К вечеру вошли мы в Слоним. Там грабить нельзя было, там находилось поставленное французами начальство, которое наблюдало за порядком. Камрадам моим указали квартиру. На прощание я собрал их всех вокруг себя, сам из тавлинки понюхал и их попотчевал. Затем, запустивши пальцы в глубь тавлинки, вынул оттуда червонец и повертел его перед носом каждого из них. Они взглянули друг на друга и покатились со смеху. Я тут же разменял червонец, на целый полтинник купил баранок и угостил моих французов.
«Bon, bon!» – говорили они, потрепав меня по плечу.
Но я, однако, дорого поплатился за эту шутку. До доминиканского монастыря довез меня писарь. Я там был встречен с распростертыми объятиями. Вся братия ничего не ела в последнее время, кроме хлеба. Да и того оставалось уже мало.
«Salve, frater! – сказал мне настоятель. – Спасай нас от голодной смерти. Все у нас отобрали французы. А мои доминиканцы квесторами никогда не бывали. Поезжай за сбором, привози все, что дадут, зернышко к зернышку, и выйдет мерочка. Поезжай, frater, у нас и коней-то всех забрали, поезжай!»
«На чем же я поеду, reverendissime, когда коней у вас всех отняли?»
«Они оставили нам одну свою клячу. Худа и заморена, но свезти тебя может».
«А как я уберегу от мародеров то, что наберу?»
«А ты ступай леском, по тропинкам, мимо болот. Барана-проводыря я в ближайшем лесу припрятал, возьми его там. И поезжай!»

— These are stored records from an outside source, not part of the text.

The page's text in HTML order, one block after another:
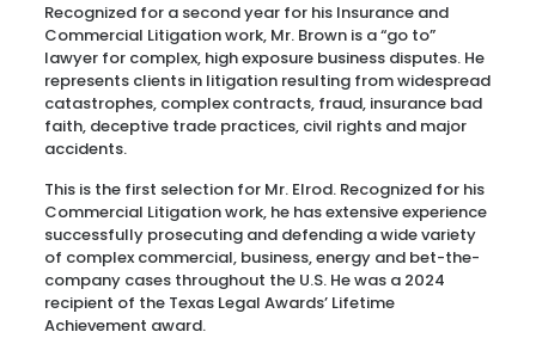
Recognized for a second year for his Insurance and
Commercial Litigation work, Mr. Brown is a “go to”
lawyer for complex, high exposure business disputes. He
represents clients in litigation resulting from widespread
catastrophes, complex contracts, fraud, insurance bad
faith, deceptive trade practices, civil rights and major
accidents.
This is the first selection for Mr. Elrod. Recognized for his
Commercial Litigation work, he has extensive experience
successfully prosecuting and defending a wide variety
of complex commercial, business, energy and bet-the-
company cases throughout the U.S. He was a 2024
recipient of the Texas Legal Awards’ Lifetime
Achievement award.
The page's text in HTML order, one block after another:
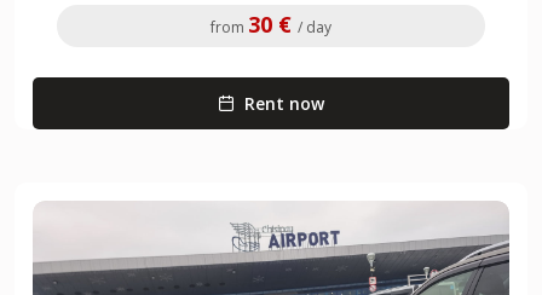
from 30 € / day
Rent now
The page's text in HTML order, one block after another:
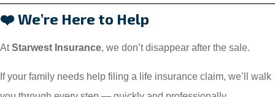
❤️ We’re Here to Help
AtStarwest Insurance, we don’t disappear after the sale.
If your family needs help filing a life insurance claim, we’ll walk

Пристроил я кое-как таратаечку и на следующий же день выехал на рассвете с благословением настоятеля.
Как видите, Бог пожалел меня. Удалось мне собрать более двух десятков овец, и червонцев немало лежало в тавлинке, а мешков с хлебом, овсом, картофелем и другими Божьими дарами набралось столько, что мне в одной помещичьей усадьбе дали воз и мальчика вместо возницы… Ну, думаю, пора возвращаться к голодной братии. Дело шло к вечеру. Дай, думаю, заеду в вашу усадьбу. Слышал, что вы щедро награждаете нас, бедных квесторов, доеду, думаю, до заката солнечного, лишь бы мне только не повстречать опять камрадов. Еду по большому тракту, а сам все привстаю на таратайке и осматриваюсь во все стороны, как аист. Пришлось проезжать мимо корчмы, а тут как из нее высыплет целая ватага. Ну, думаю, придется мне распрощаться с моими овцами; хорошо хоть денежки сумел припрятать, не доберутся до них: тавлинка глубока!

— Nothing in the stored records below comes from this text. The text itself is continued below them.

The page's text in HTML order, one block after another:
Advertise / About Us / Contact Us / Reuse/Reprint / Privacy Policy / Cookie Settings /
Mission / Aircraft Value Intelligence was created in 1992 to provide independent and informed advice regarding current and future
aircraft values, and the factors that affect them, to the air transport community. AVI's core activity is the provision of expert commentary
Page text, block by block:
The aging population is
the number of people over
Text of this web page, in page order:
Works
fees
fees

И точно, ухватились было мародеры за мое стадо, да один из камрадов указал на меня рукой и стал что-то рассказывать товарищам, упоминая Щучин и Слоним. Э-э, думаю, да это один из моих старых приятелей, он меня защитит! Подали мы друг другу руки. Но затем он засунул руку в мой карман, вынул тавлинку, высыпал весь табак из нее в свой кивер, а с табаком посыпались туда и мои червонцы.
Его товарищи хотели расхватать у него эти деньги, но он не дал, а разделил червонцы поровну между всеми. Затем высыпал снова табак в мою тавлинку и весьма любезно подал ее мне.

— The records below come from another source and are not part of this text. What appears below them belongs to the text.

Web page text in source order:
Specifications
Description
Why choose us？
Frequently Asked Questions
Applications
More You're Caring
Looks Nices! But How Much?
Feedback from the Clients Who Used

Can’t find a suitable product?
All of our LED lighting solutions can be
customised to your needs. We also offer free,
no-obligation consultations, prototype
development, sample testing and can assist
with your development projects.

Нахохотавшись вдоволь и обыскав всю мою одежду, они было бросились снова на моих овец, но тут послышался лошадиный топот и нежданно-негаданно появился уланский офицер, а за ним вскачь неслась и его команда. Офицер закричал что-то мародерам по-французски, потом обратился по-польски к подъехавшим уланам: «Это те самые птицы, которых велено по приказанию Наполеона поймать и отправить в Минск. Окружите их и – марш вместе с ними!».